Hiding Action Prediction Inference Time in Robotics Applications

Reducing inference latency in robotics is critical to smooth robotics. To be explicitly clear, I’m talking about worst-case per action inference latency.

The strategy that generally has been persued is action chunking. This strategy leverages predicting the next few actions from a specific observation. This clearly would reduce the average action inference latency by reducing the number of inferences that you are doing. But every few timesteps, you will still have to do an inference which would take much longer. This results in a choppy execution pattern where sometimes you move fast, sometimes you just stop and wait for the model to finish running. There’s a simple enough trick here using pipelining. At training time for a sequence model that takes in a sequence of observations and predicts a sequence of actions, you would predict the actions associated with the next observation as well as the current observation. There’s a critical problem with this approach that stems from control theory. Simple analogy to represent the problem: if you were asked to close your eyes and walk in a straight line, odds are you can’t do it. In other words, open loop control builds error exponentially in time. With the overlapping action prediction you are still running a problem, if you discover new information in the next timestep, you have no way of capturing that information in your prediction of the action at that timestep, because you entirely relied on the past observation to make that observation. So is there a way to make a partial action prediction that could be refined with more information from the world?

Recently, there was a paper titled Diffusion Forcing. I’ll briefly sketch what the paper discusses. It explores how diffusion can be applied to sequence modeling problems by using a per-timestep diffusion level. For instance, if you had a world model and wanted to use diffusion forcing, you would noise each observation in the episode with a different diffusion level. This approach contrasts with methods like Video Diffusion Models.

Side note, I’ve tried video diffusion models for robotics applications which is an alternative approach. It worked but tuning it was a huge pain. I had to carefully assign learning rates to the actions and observations independently in the sampling. Also deploying gradient descent methods on edge hardware isn’t trivial. Edge hardware can lack the kernels for training. My conspiratory belief is that hardware makers want you to buy their training hardware or consumer graphics cards as opposed to their edge inference machines for training applications. Therefore, they handicap training applications on edge inference hardware.

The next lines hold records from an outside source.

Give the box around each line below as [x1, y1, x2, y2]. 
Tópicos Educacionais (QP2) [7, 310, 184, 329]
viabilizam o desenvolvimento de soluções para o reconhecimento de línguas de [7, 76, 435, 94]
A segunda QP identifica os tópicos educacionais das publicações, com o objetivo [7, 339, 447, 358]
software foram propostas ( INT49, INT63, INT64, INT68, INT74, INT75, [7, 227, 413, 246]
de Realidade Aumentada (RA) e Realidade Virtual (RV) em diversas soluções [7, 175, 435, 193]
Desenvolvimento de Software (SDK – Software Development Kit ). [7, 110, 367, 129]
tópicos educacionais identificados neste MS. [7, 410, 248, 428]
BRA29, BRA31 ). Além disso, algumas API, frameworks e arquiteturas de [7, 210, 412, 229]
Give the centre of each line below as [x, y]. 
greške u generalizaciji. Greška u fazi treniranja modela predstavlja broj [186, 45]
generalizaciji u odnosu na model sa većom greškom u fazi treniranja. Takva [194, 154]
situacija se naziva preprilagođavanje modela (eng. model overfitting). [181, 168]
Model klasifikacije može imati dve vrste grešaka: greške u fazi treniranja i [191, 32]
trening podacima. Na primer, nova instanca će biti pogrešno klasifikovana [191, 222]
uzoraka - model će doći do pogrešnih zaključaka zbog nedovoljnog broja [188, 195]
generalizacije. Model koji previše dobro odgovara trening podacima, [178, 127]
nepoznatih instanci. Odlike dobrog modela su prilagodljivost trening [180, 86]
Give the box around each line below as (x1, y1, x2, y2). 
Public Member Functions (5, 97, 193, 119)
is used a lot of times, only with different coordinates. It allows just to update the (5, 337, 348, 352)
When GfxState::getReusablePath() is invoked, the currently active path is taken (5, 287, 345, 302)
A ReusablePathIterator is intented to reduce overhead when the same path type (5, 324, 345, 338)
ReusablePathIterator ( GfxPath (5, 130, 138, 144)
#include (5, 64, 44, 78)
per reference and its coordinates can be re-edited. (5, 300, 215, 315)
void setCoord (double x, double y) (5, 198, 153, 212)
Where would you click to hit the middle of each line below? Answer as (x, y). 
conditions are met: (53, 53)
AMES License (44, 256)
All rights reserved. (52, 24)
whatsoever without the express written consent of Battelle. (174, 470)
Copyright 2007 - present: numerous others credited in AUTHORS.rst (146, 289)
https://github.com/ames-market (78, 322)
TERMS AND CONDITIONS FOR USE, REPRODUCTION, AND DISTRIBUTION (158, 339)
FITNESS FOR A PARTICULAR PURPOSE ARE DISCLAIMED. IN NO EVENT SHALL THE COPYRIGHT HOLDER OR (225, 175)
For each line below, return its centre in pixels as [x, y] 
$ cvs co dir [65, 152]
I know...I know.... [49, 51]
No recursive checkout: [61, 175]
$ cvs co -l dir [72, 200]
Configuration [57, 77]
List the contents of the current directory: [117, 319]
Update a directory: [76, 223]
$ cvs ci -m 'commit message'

In diffusion forcing, authors take the forward diffusion process in DDPM style training as a “partial masking” in the style of casual masking from transformers. With this perspective you can explicitly represent your uncertainty about the future. Let’s walk through it. Imagine that you have a trajectory model that predicts observations and actions now. You train it using diffusion forcing on a trajectory dataset. You could now start predicting the future actions while holding the noise levels of the unknown observations steady. In other words, you can start denoising the actions a bit, then when the observations are ready, you can then assign the observations some value close to certainty. Then you complete the rollout of the actions. While you do this rollout, you also start the partial rollout of the future actions. Therefore, you can reduce the number of diffusion steps you are taking for a given action at the time of prediction because you’ve already partially decoded it relying more on the past information.

Also, I have the feeling that in the nominal case, you could actually jump directly to the fully decoded action really quickly, bringing it on par with the pipelined case. For example, if a new observation reveals nothing new about the environment, the model should be able to just move forward by taking the partially denoised prediction and using the DDPM reverse process equation to recover \(x_0\) directly. I believe you could verify this by looking at the partially denoised observation prediction in your trajectory model. If your prediction is close to the real observation, then you already have the information to jump to the right answer. Mind you, the math doesn’t entirely support this. You should really use a DDIM based approach to reduce the number of steps in a more continuous fashion. For example, you change the number of steps using the DDIM formulation from 200 -> 20 if you know that the predicted observation is close to the observed observation (lol ik observed observation).

In terms of deployment, edge hardware has had a lot of work done recently in terms of getting huge models to be able to run. However, they run deadly slowly. If you imagine using the above inference latency hiding method, you could build a single model that’s runnable across many target hardware platforms by varying how many future action predictions are happening. You could do this in conjunction with DDIM like formulations which reduce the overall number of diffusion steps that need to be taken. This will of course cut performance, but that what you get for being cheap and buying shit hardware :).

I should note, I think there’s a way to do the same thing with a 2 timestep attentive model. I don’t think this is really unique to diffusion forcing, but as someone that spends a lot of time thinking of ways to run models on embedded hardware, I find this application fascinating.